Neasden Golf Course began to be eaten away in 1926, and in 1929 the contents of the clubhouse were auctioned off. Within a year the golf course was covered by the houses of the “Dollis park” estate to its eastern boundary at Vincent Gardens. The last country landmark in Neasden Lane, Jackman’s Forge, disappeared to make room for the new shopping parade. A new church hall for St Catherine’s Church was opened in 1928, and the old parish room which had been built in 1907 was demolished.

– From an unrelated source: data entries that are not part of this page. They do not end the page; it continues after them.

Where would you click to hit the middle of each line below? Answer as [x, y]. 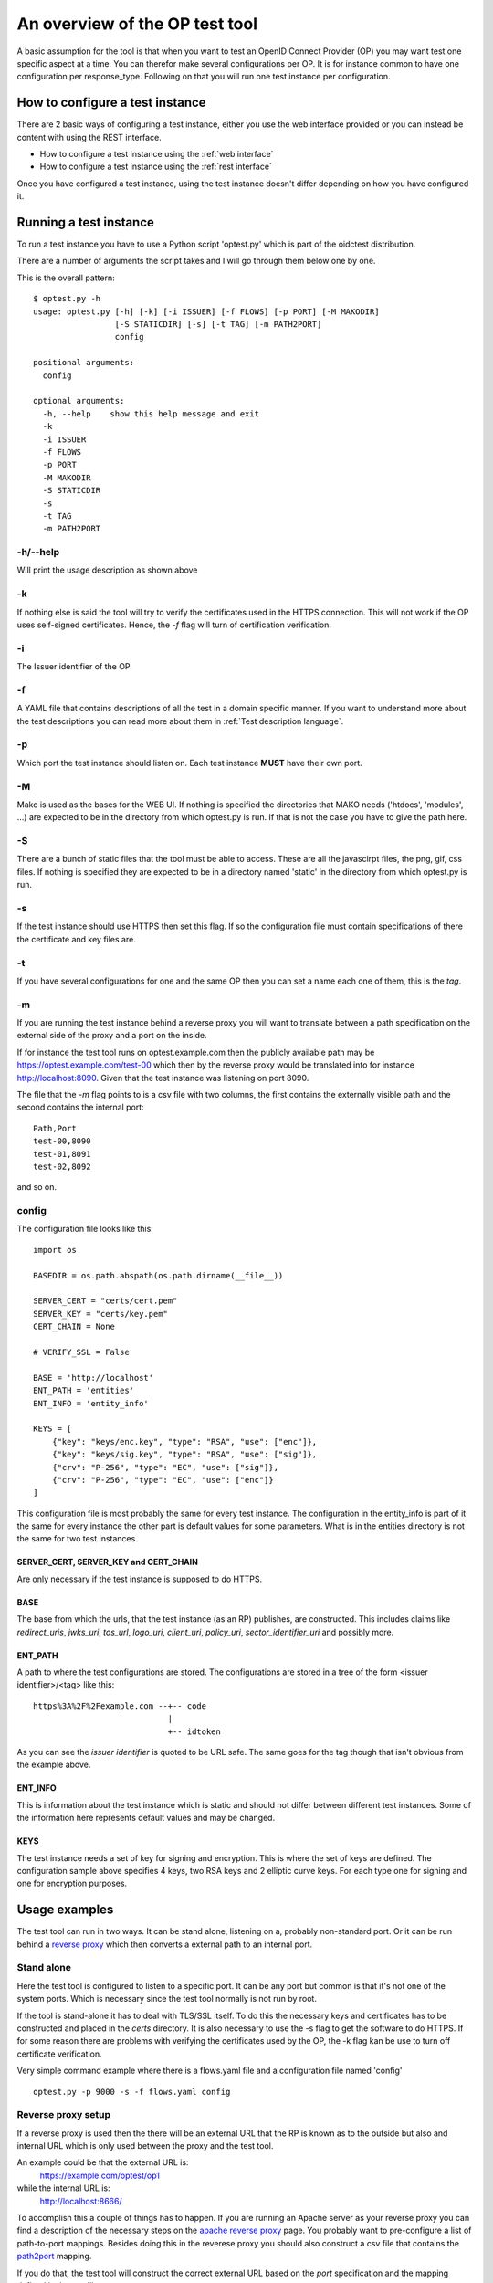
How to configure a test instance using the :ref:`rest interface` [156, 167]
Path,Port [55, 1128]
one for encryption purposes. [72, 1883]
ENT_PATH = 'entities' [84, 1391]
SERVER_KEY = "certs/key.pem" [101, 1314]
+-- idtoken [194, 1731]
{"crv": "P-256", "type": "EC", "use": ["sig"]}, [165, 1467]
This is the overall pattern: [66, 278]
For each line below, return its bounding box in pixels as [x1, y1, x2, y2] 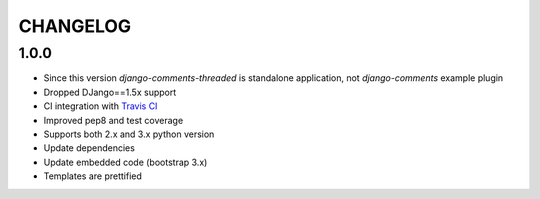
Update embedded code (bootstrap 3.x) [43, 156, 208, 168]
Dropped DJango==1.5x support [43, 86, 177, 98]
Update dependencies [43, 142, 135, 154]
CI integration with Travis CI [43, 100, 158, 112]
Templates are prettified [43, 170, 142, 182]
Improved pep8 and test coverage [43, 114, 184, 126]
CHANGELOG [18, 15, 132, 37]
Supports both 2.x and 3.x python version [43, 128, 215, 140]
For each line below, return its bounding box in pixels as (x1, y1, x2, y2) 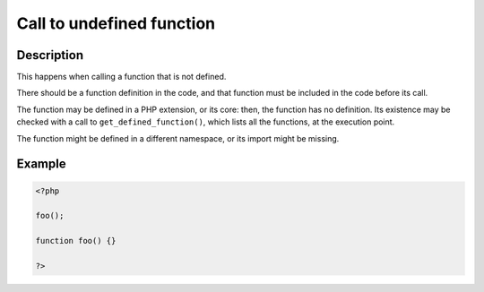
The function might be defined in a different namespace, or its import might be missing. (16, 133, 340, 143)
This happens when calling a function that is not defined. (16, 72, 227, 82)
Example (16, 157, 66, 172)
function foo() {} (35, 236, 117, 246)
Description (16, 47, 84, 63)
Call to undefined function (16, 13, 216, 33)
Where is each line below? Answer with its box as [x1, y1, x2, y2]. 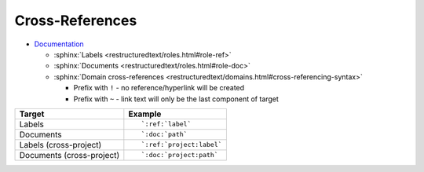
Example [128, 108, 162, 119]
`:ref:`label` [141, 120, 192, 129]
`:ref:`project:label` [141, 141, 223, 149]
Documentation [34, 39, 84, 49]
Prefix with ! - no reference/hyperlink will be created [73, 83, 245, 93]
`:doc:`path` [141, 130, 188, 139]
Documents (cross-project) [19, 149, 120, 160]
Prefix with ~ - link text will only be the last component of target [73, 94, 279, 104]
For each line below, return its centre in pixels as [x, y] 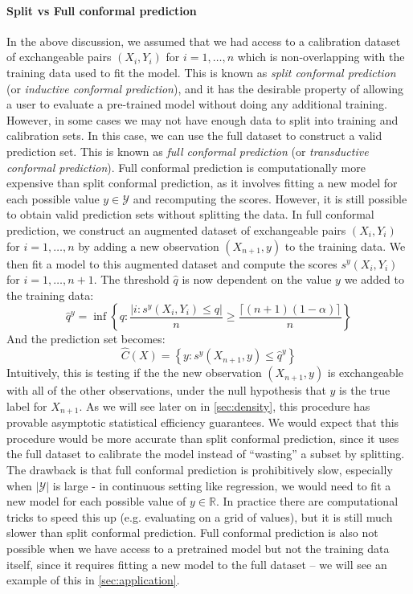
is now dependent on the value [257, 279]
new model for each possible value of [96, 501]
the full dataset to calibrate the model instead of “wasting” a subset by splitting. [206, 454]
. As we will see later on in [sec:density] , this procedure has [225, 406]
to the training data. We [345, 246]
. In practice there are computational [307, 501]
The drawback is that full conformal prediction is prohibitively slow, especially [200, 469]
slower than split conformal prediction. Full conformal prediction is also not [192, 533]
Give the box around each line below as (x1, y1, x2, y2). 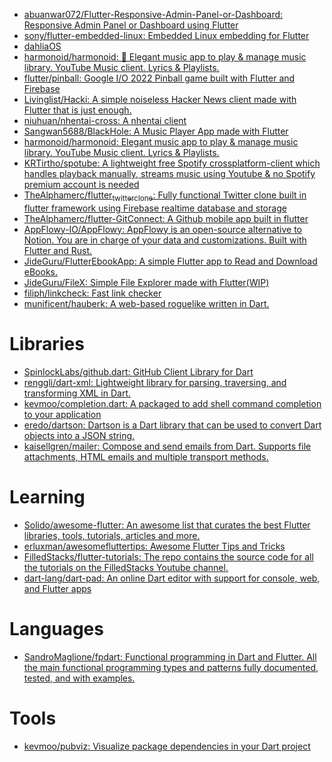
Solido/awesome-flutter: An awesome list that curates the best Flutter (23, 519, 311, 531)
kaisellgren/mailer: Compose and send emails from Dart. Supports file (23, 440, 312, 452)
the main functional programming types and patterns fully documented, (23, 661, 319, 673)
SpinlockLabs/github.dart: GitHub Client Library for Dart (23, 365, 254, 378)
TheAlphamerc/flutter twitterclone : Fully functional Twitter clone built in (23, 189, 307, 203)
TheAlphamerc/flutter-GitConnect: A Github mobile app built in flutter (23, 212, 309, 224)
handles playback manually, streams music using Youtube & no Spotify (23, 168, 316, 179)
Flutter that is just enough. (23, 104, 132, 116)
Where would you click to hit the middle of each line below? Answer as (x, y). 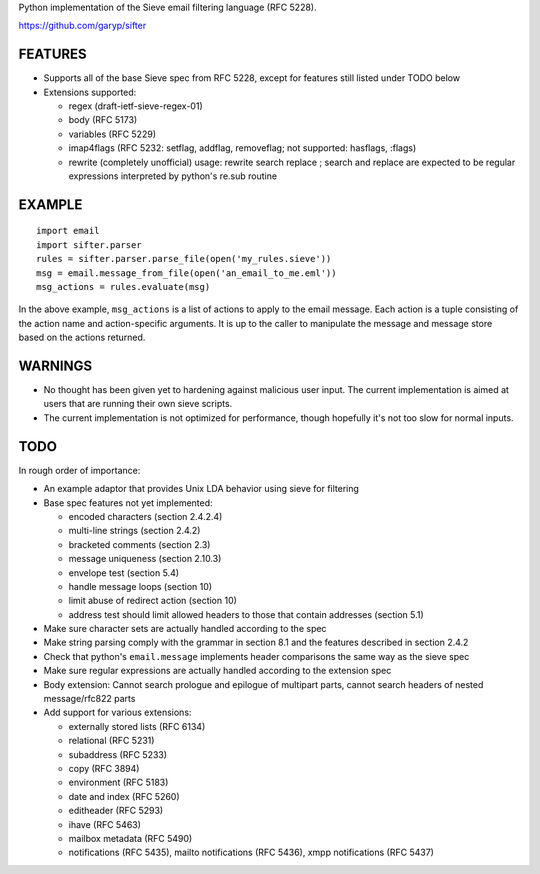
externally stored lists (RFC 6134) (137, 726)
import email (68, 231)
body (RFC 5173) (103, 120)
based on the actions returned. (82, 337)
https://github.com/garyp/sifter (82, 26)
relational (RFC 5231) (111, 741)
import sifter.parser (89, 244)
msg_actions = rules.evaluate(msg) (123, 286)
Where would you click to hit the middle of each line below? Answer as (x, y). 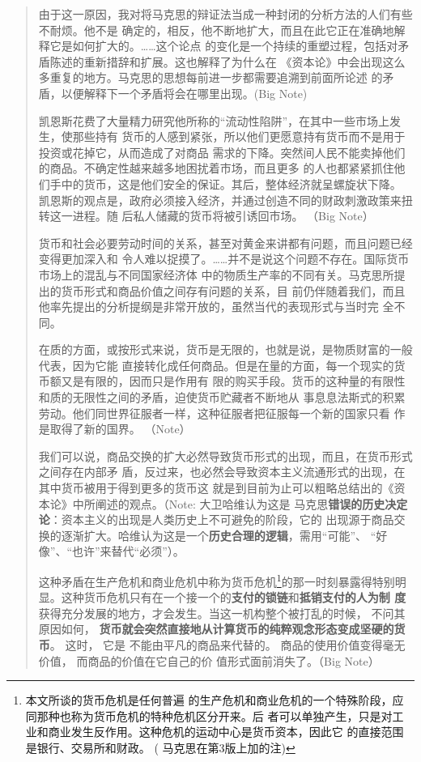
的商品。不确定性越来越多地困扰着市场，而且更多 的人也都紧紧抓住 (216, 168)
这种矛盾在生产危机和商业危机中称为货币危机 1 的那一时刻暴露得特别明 (222, 580)
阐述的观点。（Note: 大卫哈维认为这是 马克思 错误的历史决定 (251, 503)
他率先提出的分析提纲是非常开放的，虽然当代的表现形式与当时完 (208, 307)
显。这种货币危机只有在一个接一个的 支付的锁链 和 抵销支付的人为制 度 (222, 597)
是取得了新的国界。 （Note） (115, 429)
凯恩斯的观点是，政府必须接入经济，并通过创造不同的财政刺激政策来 (220, 200)
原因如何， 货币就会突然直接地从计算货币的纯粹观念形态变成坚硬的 (216, 629)
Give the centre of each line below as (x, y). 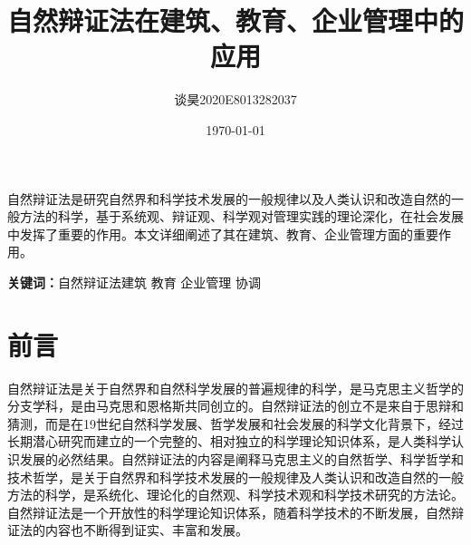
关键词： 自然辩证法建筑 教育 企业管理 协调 (134, 282)
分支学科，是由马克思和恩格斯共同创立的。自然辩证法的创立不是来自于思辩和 (235, 406)
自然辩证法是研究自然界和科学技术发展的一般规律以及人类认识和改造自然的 (229, 198)
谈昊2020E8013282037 (235, 99)
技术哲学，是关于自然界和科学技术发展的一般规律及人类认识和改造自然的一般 (235, 477)
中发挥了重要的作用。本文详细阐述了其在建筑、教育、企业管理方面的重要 (223, 234)
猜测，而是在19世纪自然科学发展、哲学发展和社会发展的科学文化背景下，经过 (235, 423)
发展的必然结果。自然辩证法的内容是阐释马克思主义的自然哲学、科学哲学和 (241, 458)
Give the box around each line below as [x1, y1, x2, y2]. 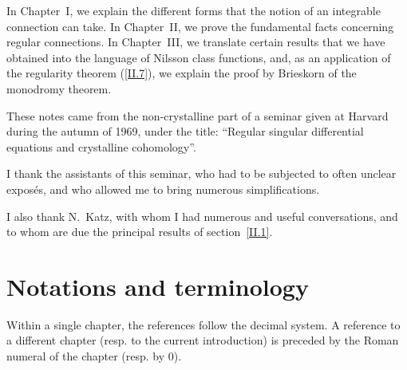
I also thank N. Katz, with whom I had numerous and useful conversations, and [6, 207, 398, 224]
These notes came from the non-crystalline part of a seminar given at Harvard [6, 107, 389, 124]
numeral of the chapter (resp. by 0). [6, 348, 182, 364]
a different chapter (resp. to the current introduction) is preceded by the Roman [6, 332, 399, 348]
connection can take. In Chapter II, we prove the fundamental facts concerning [6, 18, 394, 34]
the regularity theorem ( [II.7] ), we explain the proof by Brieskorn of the [6, 65, 357, 81]
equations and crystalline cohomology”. [6, 138, 196, 155]
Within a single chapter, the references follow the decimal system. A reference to [6, 316, 401, 333]
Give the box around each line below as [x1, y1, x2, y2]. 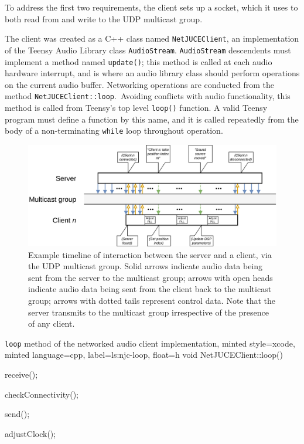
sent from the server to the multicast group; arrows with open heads [28, 271, 273, 283]
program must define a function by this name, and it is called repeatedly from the [5, 113, 299, 125]
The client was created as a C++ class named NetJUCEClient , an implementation [5, 32, 299, 45]
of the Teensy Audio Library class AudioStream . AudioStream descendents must [5, 43, 291, 56]
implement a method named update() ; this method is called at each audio [5, 55, 272, 67]
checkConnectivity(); [5, 388, 78, 400]
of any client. [28, 317, 75, 330]
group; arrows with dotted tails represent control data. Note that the [28, 294, 276, 306]
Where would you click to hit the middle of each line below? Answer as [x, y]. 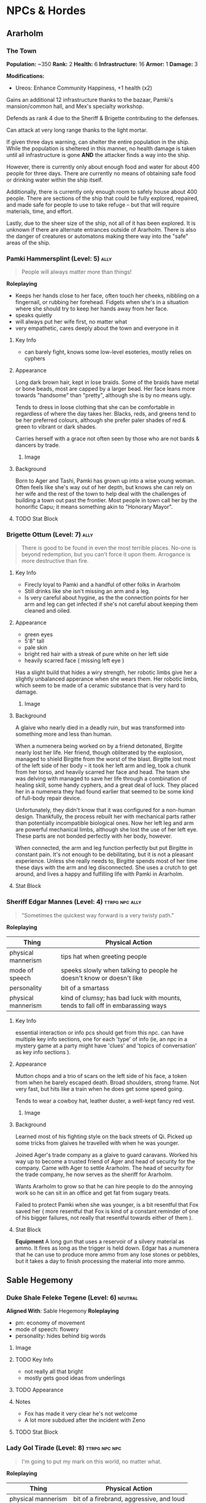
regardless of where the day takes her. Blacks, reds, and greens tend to [105, 414]
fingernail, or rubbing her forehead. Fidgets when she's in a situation [102, 302]
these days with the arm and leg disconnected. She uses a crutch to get [106, 868]
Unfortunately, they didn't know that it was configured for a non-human [105, 810]
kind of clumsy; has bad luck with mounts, [121, 998]
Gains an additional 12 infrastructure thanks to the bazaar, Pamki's [90, 99]
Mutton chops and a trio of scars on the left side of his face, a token [101, 1076]
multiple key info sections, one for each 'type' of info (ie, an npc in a [101, 1039]
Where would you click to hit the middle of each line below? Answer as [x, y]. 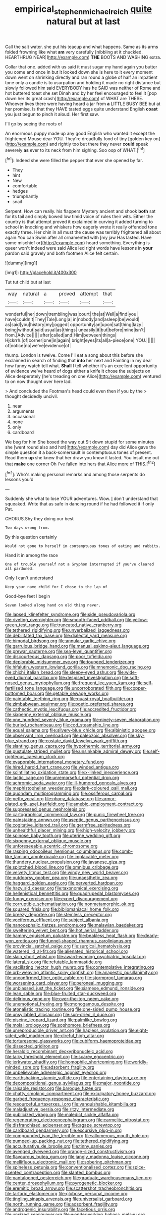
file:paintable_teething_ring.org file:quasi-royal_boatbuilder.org [69, 699]
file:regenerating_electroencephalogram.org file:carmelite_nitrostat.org [78, 1120]
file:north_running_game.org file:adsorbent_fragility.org [61, 1204]
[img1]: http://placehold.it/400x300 [41, 273]
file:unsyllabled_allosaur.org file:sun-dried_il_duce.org [60, 1015]
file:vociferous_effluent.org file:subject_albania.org [57, 920]
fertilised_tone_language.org [34, 688]
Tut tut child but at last [28, 282]
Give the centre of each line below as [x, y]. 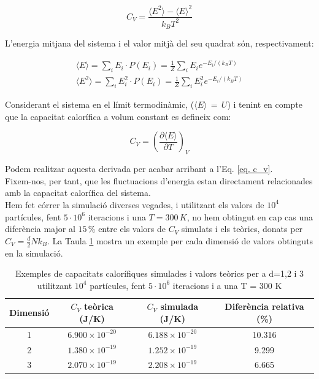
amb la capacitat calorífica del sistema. [78, 193]
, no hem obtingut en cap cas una [250, 216]
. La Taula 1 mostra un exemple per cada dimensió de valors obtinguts [180, 240]
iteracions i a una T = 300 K [227, 285]
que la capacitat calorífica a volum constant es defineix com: [118, 116]
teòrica [99, 306]
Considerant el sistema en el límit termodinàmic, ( [100, 104]
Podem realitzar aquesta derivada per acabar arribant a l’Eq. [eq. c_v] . [139, 169]
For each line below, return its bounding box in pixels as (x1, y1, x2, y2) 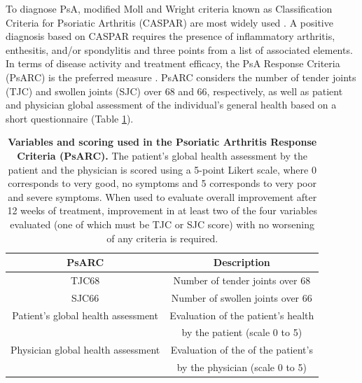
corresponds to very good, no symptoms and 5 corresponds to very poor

At the turn of the decade Neasden Recreation Ground was formed, then Neasden Library was built on the corner of Aboyne Road and the North Circular Road, opening in 1931. In 1930 the rear part of Neasden House was demolished to make way for Cairnfield Avenue, and the front part was converted into flats. In the early 1930s Neasden Shopping Centre was completed after Elmsted park estate, which lay between Neasden Lane, Dog Lane and the North Circular Road, was built on. At the junction of Neasden Lane and Dudden Hill Lane, Neasden Green, which had been getting smaller and smaller as the roads were widened, disappeared when Neasden Lane was bent back to meet Dudden Hill Lane at right angles opposite the new Tanfield Avenue. The playing fields south of Dollis Hill Lane was sold in the early 1930s to builders, including one called Lennox after whose family at least one and possibly three of the roads were named.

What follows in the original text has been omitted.